What the task asks: Return the data below exactly, stopping after the line with "ಸುಲಭ. ತಪಸ್ಸು ಸಾಧನೆ".

The data:
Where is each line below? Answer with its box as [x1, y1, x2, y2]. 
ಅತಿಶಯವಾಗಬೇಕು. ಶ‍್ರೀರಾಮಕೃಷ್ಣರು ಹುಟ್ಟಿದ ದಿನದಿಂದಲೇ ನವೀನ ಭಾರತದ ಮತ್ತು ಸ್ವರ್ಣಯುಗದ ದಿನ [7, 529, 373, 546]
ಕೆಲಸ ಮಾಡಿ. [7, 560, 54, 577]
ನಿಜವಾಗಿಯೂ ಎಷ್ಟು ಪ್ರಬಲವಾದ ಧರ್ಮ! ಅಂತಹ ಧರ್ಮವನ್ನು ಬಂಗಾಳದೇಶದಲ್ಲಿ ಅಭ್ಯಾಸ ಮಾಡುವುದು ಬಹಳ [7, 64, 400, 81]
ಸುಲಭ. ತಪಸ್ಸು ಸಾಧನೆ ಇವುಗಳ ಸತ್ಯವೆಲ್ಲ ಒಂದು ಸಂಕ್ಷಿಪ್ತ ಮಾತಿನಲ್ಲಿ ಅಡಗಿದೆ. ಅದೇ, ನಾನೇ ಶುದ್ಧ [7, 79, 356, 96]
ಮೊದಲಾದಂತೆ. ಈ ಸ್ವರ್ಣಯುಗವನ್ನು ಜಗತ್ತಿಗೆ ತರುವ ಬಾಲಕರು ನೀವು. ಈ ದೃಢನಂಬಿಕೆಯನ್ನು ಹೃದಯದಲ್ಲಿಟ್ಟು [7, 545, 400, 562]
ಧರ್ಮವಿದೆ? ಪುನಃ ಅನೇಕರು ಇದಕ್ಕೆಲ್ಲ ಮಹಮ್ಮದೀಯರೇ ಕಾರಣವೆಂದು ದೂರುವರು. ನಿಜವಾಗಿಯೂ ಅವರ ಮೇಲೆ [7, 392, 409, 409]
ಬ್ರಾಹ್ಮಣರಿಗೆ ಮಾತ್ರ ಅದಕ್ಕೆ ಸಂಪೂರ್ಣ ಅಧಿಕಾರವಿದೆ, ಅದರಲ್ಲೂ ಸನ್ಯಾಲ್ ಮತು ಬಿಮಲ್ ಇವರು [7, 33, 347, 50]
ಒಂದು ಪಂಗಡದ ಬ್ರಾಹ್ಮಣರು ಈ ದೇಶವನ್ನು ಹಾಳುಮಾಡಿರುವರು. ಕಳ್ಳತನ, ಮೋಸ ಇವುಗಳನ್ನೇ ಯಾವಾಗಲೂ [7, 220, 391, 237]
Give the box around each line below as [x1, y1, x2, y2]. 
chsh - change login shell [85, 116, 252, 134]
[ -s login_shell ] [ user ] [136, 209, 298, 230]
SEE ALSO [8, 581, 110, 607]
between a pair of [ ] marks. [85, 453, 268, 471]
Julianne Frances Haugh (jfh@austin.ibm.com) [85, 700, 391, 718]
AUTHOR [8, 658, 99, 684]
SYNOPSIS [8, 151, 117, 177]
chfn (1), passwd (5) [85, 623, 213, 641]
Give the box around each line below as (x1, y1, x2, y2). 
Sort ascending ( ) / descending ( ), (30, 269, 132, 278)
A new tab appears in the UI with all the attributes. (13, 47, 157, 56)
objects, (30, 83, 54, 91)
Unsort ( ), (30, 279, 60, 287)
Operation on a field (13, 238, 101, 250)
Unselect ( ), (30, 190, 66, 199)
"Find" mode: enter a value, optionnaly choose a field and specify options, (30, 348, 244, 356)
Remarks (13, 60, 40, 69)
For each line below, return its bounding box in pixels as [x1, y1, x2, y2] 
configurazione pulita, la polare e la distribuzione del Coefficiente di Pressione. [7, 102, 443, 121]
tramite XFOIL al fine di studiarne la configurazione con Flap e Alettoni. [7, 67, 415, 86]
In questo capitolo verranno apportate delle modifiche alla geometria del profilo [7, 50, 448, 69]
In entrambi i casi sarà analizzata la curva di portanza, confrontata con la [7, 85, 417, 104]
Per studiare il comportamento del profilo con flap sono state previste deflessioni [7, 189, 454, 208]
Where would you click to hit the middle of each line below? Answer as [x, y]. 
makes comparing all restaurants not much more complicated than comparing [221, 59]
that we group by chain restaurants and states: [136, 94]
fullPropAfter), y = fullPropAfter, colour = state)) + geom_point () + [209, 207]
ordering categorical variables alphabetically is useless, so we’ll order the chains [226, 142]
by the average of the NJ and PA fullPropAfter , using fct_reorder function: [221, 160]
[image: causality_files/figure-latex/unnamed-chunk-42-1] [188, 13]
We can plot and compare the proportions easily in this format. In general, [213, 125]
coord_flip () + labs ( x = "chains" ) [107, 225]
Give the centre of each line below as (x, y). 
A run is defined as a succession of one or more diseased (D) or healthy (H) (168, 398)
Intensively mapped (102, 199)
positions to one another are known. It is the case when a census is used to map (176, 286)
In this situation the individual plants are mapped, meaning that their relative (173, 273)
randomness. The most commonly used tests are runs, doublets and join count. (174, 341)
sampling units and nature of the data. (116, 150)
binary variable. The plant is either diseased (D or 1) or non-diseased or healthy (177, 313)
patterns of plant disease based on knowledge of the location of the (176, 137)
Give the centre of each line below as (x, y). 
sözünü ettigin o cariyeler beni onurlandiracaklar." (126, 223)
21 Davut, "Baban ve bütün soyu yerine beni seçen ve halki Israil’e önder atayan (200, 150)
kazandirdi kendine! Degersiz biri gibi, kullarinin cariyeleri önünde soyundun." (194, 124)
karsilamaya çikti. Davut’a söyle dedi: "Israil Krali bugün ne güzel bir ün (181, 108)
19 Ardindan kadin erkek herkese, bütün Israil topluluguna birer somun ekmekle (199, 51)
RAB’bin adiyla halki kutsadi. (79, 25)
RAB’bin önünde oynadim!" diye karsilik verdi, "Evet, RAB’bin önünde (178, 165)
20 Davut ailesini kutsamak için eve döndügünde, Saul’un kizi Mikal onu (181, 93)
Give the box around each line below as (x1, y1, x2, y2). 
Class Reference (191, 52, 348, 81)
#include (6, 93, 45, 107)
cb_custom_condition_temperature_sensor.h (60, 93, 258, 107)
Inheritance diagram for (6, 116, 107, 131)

Output of the task:
Where is each line below? Answer with its box as [x1, y1, x2, y2]. 
ಅತಿಶಯವಾಗಬೇಕು. ಶ‍್ರೀರಾಮಕೃಷ್ಣರು ಹುಟ್ಟಿದ ದಿನದಿಂದಲೇ ನವೀನ ಭಾರತದ ಮತ್ತು ಸ್ವರ್ಣಯುಗದ ದಿನ [7, 529, 373, 546]
ಕೆಲಸ ಮಾಡಿ. [7, 560, 54, 577]
ನಿಜವಾಗಿಯೂ ಎಷ್ಟು ಪ್ರಬಲವಾದ ಧರ್ಮ! ಅಂತಹ ಧರ್ಮವನ್ನು ಬಂಗಾಳದೇಶದಲ್ಲಿ ಅಭ್ಯಾಸ ಮಾಡುವುದು ಬಹಳ [7, 64, 400, 81]
ಸುಲಭ. ತಪಸ್ಸು ಸಾಧನೆ ಇವುಗಳ ಸತ್ಯವೆಲ್ಲ ಒಂದು ಸಂಕ್ಷಿಪ್ತ ಮಾತಿನಲ್ಲಿ ಅಡಗಿದೆ. ಅದೇ, ನಾನೇ ಶುದ್ಧ [7, 79, 356, 96]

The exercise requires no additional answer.